» Data items:

^^^^^^^^

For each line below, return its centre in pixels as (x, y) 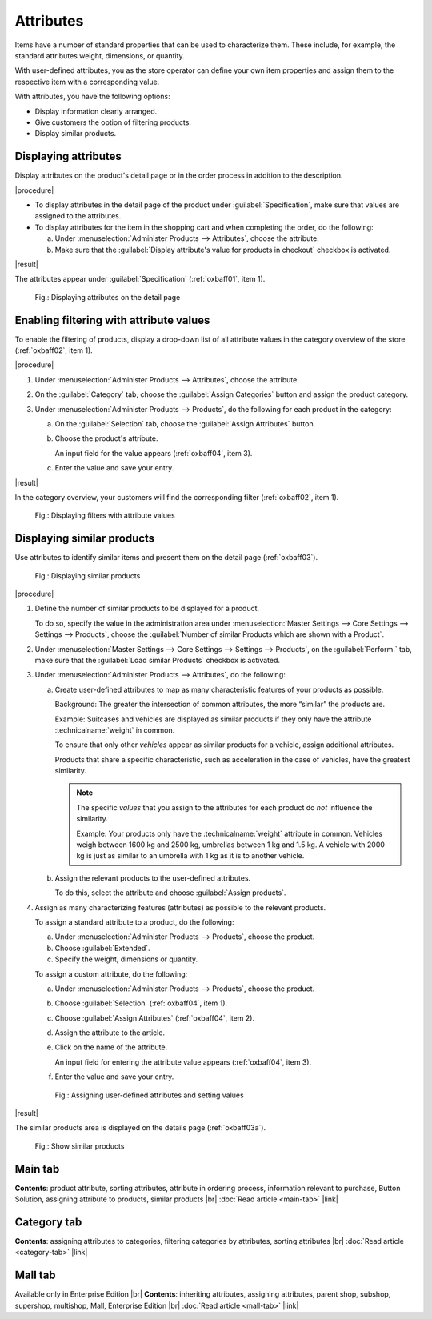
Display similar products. (75, 134)
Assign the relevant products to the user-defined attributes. (153, 878)
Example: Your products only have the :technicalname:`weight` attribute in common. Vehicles (230, 833)
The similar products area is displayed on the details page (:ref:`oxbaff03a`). (140, 1128)
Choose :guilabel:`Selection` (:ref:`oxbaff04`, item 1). (141, 1003)
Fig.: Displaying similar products (88, 575)
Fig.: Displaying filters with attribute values (105, 515)
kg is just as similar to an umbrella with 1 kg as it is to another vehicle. (190, 856)
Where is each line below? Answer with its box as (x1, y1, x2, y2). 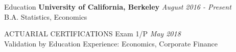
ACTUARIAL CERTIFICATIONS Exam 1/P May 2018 (4, 28, 181, 39)
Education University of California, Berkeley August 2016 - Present (4, 2, 231, 12)
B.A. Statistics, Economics (4, 11, 87, 22)
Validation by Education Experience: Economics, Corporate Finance (4, 38, 218, 48)
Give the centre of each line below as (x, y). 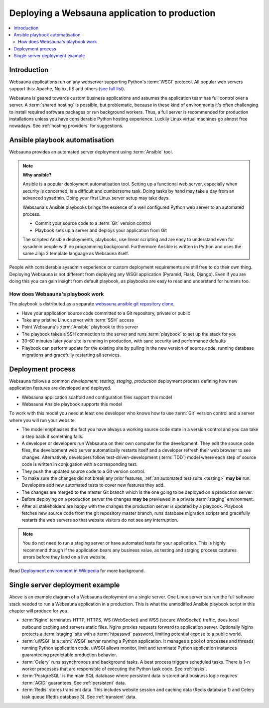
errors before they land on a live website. (65, 557)
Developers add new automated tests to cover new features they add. (93, 485)
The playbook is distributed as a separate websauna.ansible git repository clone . (92, 304)
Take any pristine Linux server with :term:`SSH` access (78, 320)
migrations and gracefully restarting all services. (71, 355)
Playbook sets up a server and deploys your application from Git (101, 230)
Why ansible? (37, 175)
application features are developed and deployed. (60, 388)
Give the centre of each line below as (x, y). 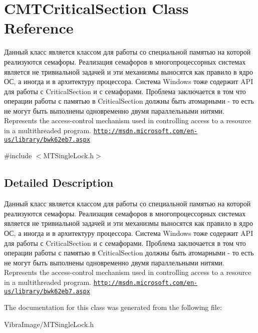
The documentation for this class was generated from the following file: (113, 307)
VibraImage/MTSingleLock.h (49, 324)
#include (18, 155)
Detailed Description (59, 183)
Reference (39, 28)
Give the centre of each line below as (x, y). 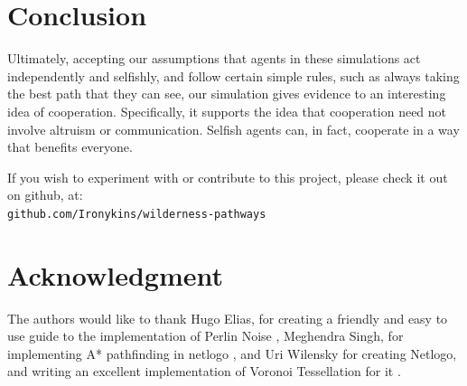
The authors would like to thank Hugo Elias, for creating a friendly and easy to (228, 318)
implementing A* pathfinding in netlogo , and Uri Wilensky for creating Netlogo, (232, 353)
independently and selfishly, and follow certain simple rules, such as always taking (233, 75)
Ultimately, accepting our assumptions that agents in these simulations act (214, 58)
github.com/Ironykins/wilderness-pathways (137, 214)
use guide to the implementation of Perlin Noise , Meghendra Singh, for (205, 336)
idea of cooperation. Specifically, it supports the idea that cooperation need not (227, 111)
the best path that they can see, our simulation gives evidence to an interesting (227, 94)

^^^^^^^^

» Work item:
Return a copy of each line in the records above that has "application" in it.

» Response to the exercise:
Playbook sets up a server and deploys your application from Git (101, 230)
application features are developed and deployed. (60, 388)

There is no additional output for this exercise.